Despite an increasing number of medical students and residents pursuing careers in interventional radiology, there remains confusion regarding the training pathways for those who want to further specialize in interventional neuroradiology. Interventional neuroradiology (INR), or endovascular surgical neuroradiology, focuses on treating diseases of the brain, neck and spine using minimally-invasive, image-guided techniques. In addition to treating neurological conditions such as strokes, cerebral aneurysms, and cerebral arteriovenous malformations, INR practitioners are also trained to perform and interpret diagnostic cerebral angiography.
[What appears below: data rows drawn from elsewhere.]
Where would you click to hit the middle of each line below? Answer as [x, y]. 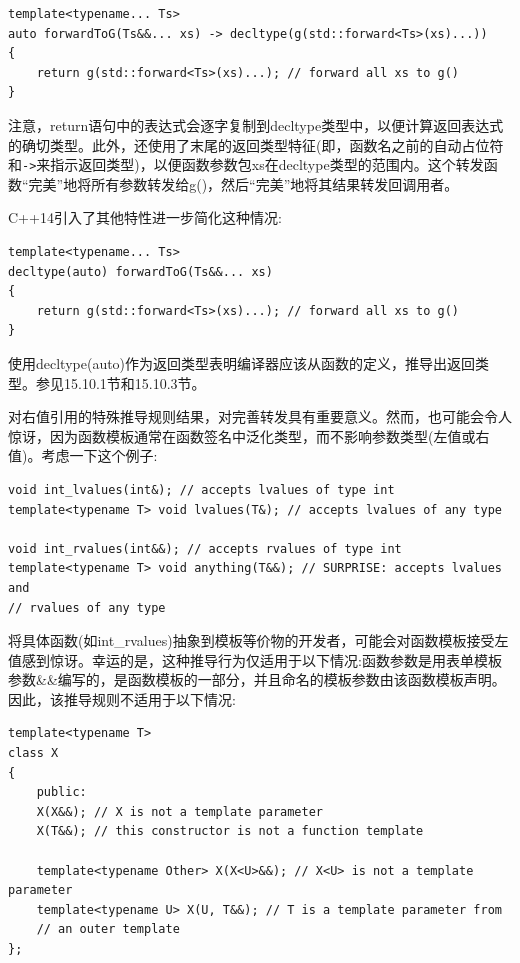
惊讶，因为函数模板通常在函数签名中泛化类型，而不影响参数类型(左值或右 [249, 435]
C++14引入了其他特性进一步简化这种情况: [145, 217]
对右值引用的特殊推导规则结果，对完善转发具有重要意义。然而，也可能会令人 [260, 416]
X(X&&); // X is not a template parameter [179, 811]
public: [61, 792]
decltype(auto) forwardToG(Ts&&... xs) [140, 271]
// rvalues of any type [87, 607]
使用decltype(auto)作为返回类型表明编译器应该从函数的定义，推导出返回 [242, 362]
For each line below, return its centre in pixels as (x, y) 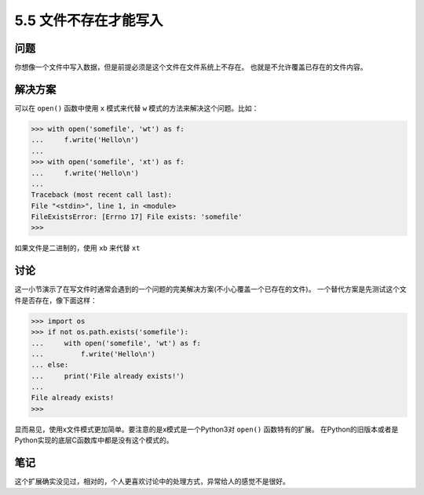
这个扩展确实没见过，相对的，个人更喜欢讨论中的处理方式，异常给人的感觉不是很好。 (152, 482)
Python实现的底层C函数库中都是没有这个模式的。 (94, 440)
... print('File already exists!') (108, 376)
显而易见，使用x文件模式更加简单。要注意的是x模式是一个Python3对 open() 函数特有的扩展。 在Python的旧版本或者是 (207, 429)
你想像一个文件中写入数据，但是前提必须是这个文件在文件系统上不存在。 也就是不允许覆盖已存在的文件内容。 (191, 67)
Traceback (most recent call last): (102, 195)
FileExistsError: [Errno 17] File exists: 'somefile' (137, 217)
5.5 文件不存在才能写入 (89, 20)
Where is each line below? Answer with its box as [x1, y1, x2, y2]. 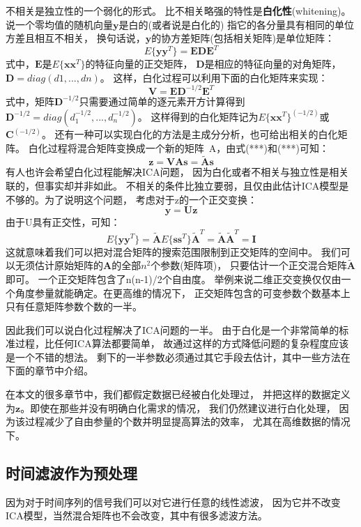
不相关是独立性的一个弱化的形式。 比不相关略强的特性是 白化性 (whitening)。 [6, 3, 351, 17]
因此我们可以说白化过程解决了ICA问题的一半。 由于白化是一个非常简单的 [6, 322, 339, 337]
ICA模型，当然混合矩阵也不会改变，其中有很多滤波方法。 [6, 508, 268, 523]
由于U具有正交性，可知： [6, 215, 121, 229]
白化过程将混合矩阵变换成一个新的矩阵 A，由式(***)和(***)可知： [28, 140, 329, 155]
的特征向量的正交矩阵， [85, 56, 193, 71]
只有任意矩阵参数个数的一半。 [6, 299, 142, 314]
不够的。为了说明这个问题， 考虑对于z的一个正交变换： [6, 192, 257, 206]
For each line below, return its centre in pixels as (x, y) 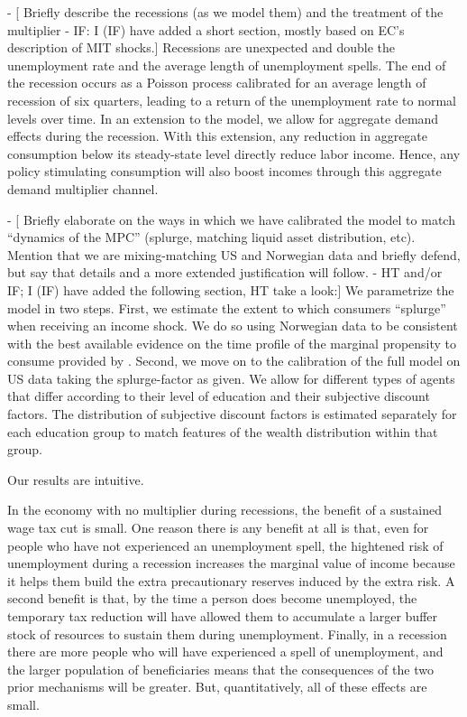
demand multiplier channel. (83, 188)
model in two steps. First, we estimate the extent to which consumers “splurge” (227, 307)
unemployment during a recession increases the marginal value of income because (231, 563)
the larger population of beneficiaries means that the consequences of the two (220, 669)
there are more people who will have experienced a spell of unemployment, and (225, 652)
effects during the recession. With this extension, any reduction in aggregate (218, 136)
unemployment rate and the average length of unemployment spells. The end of (227, 65)
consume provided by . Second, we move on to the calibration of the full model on (234, 361)
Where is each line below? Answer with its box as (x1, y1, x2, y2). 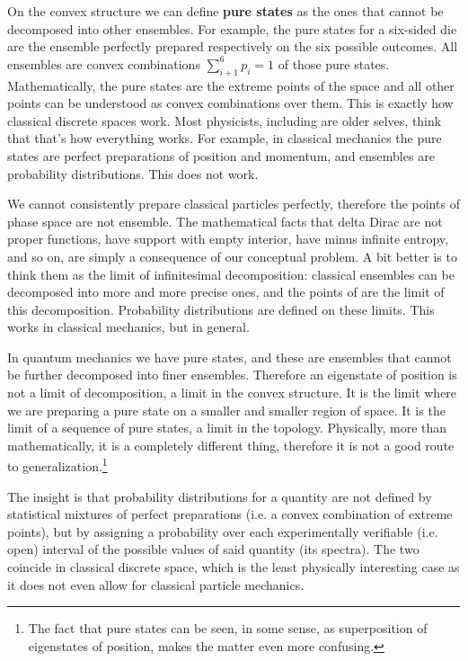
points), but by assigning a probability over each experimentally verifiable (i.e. (7, 522, 438, 540)
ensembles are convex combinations (7, 54, 200, 73)
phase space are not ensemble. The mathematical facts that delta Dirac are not (7, 211, 443, 230)
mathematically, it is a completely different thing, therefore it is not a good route (7, 435, 455, 454)
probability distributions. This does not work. (7, 164, 259, 183)
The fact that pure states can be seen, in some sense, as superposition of (28, 619, 428, 638)
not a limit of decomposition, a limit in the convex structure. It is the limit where (7, 383, 457, 402)
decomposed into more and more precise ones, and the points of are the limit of (7, 282, 445, 301)
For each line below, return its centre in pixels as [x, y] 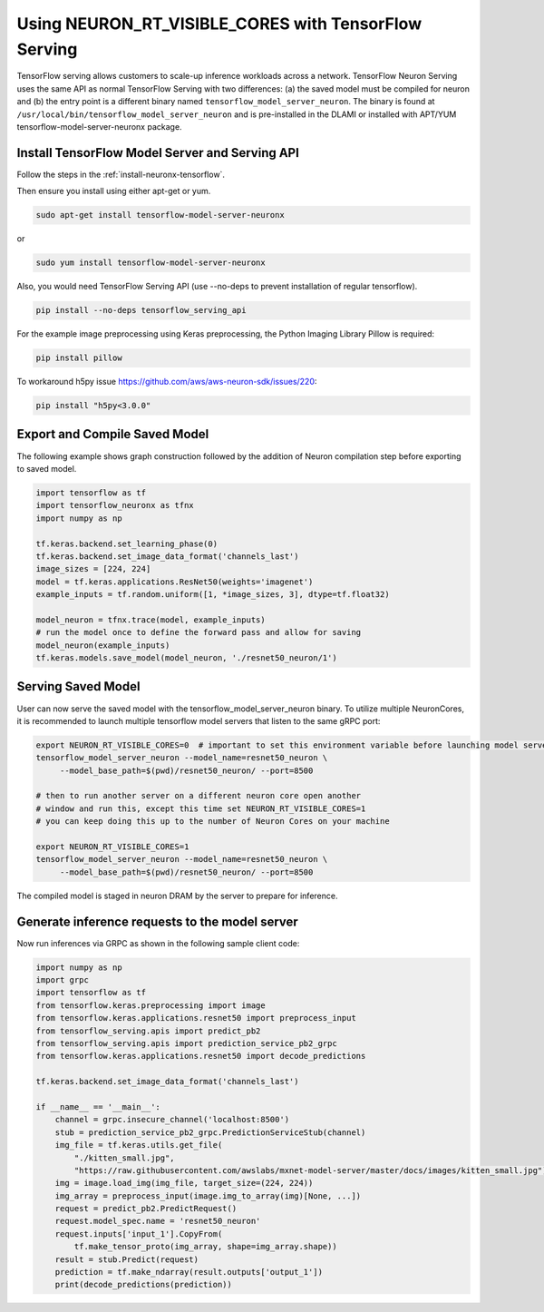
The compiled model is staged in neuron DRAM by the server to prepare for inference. [177, 896]
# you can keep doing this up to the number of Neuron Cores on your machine [213, 822]
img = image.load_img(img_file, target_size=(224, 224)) [184, 1183]
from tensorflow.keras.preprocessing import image [151, 1005]
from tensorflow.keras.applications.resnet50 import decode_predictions [201, 1056]
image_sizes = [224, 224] [93, 569]
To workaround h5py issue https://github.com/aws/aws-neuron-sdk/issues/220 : [167, 382]
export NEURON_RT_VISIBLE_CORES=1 [112, 847]
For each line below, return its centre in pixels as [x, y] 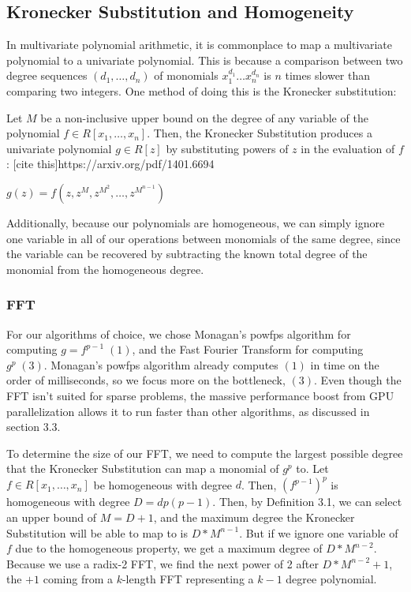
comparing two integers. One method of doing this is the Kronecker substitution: [202, 90]
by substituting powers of [227, 148]
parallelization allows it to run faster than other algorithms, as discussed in [188, 411]
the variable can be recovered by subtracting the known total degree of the [187, 254]
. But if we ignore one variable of [319, 532]
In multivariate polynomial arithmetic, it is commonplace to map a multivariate [200, 45]
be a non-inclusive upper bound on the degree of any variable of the [204, 117]
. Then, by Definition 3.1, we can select [307, 502]

To practice in INR, there are currently three established pathways:

  1. Neurosurgery residency (6-8 years) followed by INR fellowship (1-2 years), for a total of 7-10 years
  2. Diagnostic radiology residency (5 years), followed by neuroradiology fellowship (1 year), followed by INR fellowship (1-2 years) for a total of 7-8 years
  3. Neurology residency (4 years), followed by stroke or neurocritical care fellowship (1-2 years), followed INR fellowship (1-2 years) for a total of 7-8 years

During the 1-2 year fellowship, INR trainees learn how to diagnose and manage neurovascular disease, ultimately achieving expertise in neuroangiographic procedures. After completing any of the three aforementioned training pathways, interventionalists are able to manage neurovascular patients in the inpatient and outpatient settings.  Several consensus papers analyzed the minimum training standards required for interventional neuroradiologists to competently manage stroke patients. One such paper outlines the INR Graduate Medical Education (GME) training requirements, which are stated below:

  1. A residency should include documented training in diagnosis and management of acute stroke, interpretation of cerebral arteriography, and neuroimaging under a board certified neurosurgeon/neurologist/neuroradiologist
  2. Neurointerventional training should be under the direction of a neurointerventionalist at a high volume center with preferred minimum one year of dedicated INR training in an accredited program[1]
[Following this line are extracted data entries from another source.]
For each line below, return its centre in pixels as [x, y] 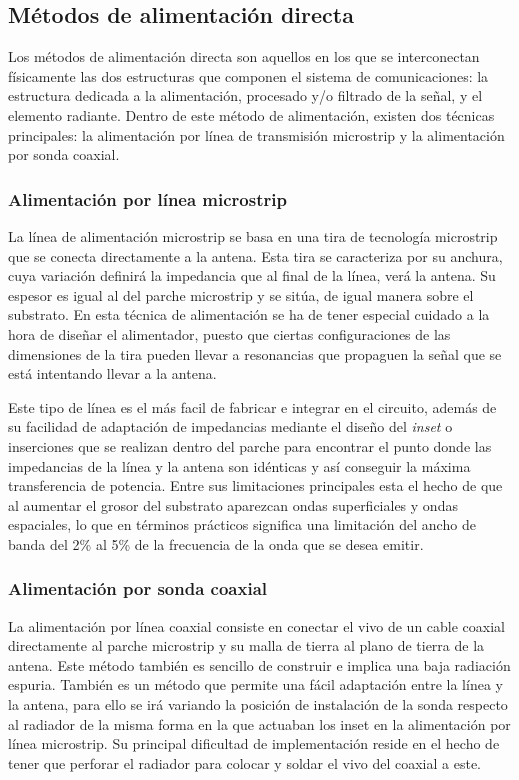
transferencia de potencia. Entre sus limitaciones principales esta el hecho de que [255, 485]
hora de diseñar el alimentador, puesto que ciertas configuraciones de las [229, 333]
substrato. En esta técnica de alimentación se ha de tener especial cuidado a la [249, 314]
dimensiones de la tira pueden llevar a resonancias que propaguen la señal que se [255, 353]
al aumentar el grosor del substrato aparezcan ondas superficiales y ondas [233, 504]
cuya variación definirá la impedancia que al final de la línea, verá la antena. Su [252, 275]
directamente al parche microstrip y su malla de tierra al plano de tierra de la [246, 645]
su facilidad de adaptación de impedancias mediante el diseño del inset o [230, 426]
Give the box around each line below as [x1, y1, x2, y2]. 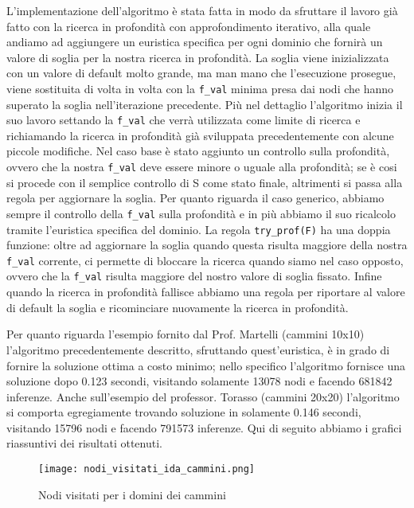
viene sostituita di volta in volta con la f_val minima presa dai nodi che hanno [6, 80, 394, 96]
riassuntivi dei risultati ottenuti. [6, 435, 162, 451]
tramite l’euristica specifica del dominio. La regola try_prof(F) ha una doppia [6, 221, 391, 237]
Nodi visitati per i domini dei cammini [38, 486, 226, 502]
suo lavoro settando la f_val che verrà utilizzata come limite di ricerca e [6, 111, 361, 128]
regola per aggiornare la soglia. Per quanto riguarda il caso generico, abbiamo [6, 190, 385, 206]
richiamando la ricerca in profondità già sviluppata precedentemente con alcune [6, 127, 394, 143]
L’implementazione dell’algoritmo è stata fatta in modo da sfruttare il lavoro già [6, 2, 398, 18]
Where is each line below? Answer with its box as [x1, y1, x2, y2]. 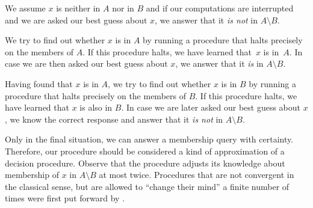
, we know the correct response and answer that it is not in [5, 112, 223, 125]
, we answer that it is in [175, 57, 264, 70]
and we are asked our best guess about [5, 13, 147, 26]
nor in [112, 2, 134, 14]
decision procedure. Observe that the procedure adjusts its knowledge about [5, 156, 285, 169]
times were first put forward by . [5, 192, 125, 204]
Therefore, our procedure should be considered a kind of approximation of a [5, 144, 285, 157]
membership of [5, 168, 59, 181]
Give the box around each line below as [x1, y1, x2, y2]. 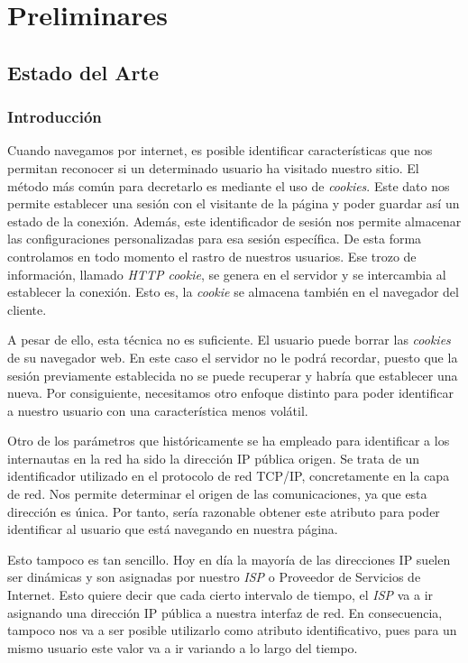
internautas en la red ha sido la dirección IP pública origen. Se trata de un [7, 448, 420, 467]
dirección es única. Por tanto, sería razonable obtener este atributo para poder [7, 502, 440, 520]
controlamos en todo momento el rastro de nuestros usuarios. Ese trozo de [7, 246, 417, 265]
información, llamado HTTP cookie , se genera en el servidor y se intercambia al [7, 264, 446, 283]
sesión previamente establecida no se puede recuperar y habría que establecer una [7, 365, 458, 384]
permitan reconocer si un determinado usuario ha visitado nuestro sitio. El [7, 158, 419, 177]
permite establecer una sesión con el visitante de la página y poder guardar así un [7, 194, 460, 213]
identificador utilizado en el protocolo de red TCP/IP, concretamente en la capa [7, 466, 450, 485]
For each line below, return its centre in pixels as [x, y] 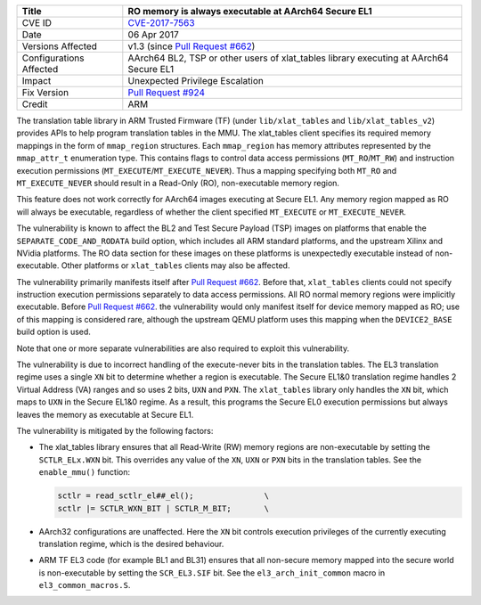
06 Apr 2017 [154, 34]
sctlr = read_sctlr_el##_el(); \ [163, 496]
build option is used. [53, 332]
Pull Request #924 [166, 92]
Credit [35, 104]
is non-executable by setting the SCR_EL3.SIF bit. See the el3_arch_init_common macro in [212, 572]
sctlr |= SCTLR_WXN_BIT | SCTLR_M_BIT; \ [163, 508]
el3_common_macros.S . [85, 585]
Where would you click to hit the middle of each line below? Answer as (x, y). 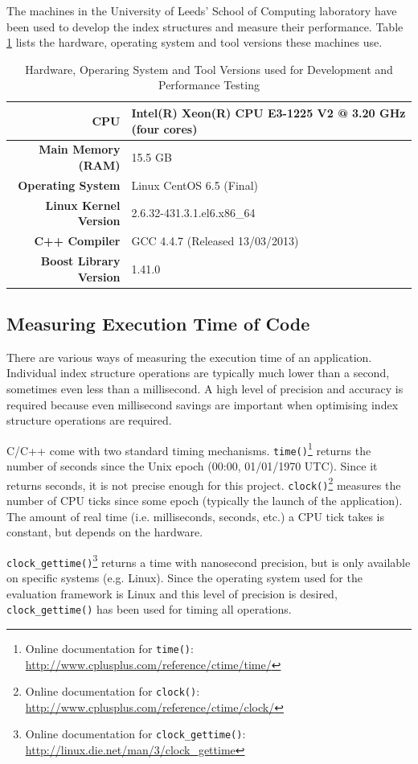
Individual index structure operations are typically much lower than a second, (198, 373)
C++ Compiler (77, 241)
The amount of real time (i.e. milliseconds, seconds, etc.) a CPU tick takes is (196, 516)
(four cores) (164, 128)
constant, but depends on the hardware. (105, 532)
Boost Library (80, 260)
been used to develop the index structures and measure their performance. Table (205, 26)
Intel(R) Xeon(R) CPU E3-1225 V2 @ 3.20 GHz (268, 112)

These requirements are vague and can be broadly interpreted. Myers et al[2] delineate a more specific set of procedural competencies recommended for trainees:

  1. 100 cerebral angiograms
  2. Documented training with microcatheters and micro-guidewires under a neurointerventionalist
  3. Documented experience assessing the performance of endovascular stroke procedures as the primary operator in 10 patients under supervision of fellowship trained/credentialed neurointerventionalist

Finally, on a basis of professional membership, neurointerventionalists must document direct involvement in a minimum of 100 neurointerventional procedures during training to qualify for senior membership in the Society for Neurointerventional Surgery. Based on current training paradigms, no established pathway exists for interventional radiologists to directly access INR fellowship training following either IR fellowship or IR/DR integrated residency. Interventional radiologists would thus have to complete an additional neuroradiology fellowship before pursuing INR fellowship, stretching the total training time to 8-9 years.

To some, this potential extra year in training may seem insignificant. However, other interventionalists believe that a more streamlined pathway toward INR fellowship should exist, such as through increased exposure to neuroradiology and neurological critical care during the diagnostic portion of IR training for those interested in INR. Currently, whether IRs can directly access INR fellowship is considered on a case-by-case and institution-by-institution basis. Some neurointerventional fellowship directors welcome IRs with proven experience in neurological care and intervention, but others instead prefer applicants with formal training in neuroradiology and neurocritical care.

Written by Yuli Zhu, MD, PGY1, Integrated IR resident at NYU 

Sources

[1] Lavine, S. D., et al. “Training guidelines for endovascular ischemic stroke intervention: an international multi-society consensus document.” American Journal of Neuroradiology 37.4 (2016): E31-E34.

[2] Meyers, Philip M., et al. “Performance and training standards for endovascular ischemic stroke treatment.” Journal of neurointerventional surgery 1.1 (2009): 10-12.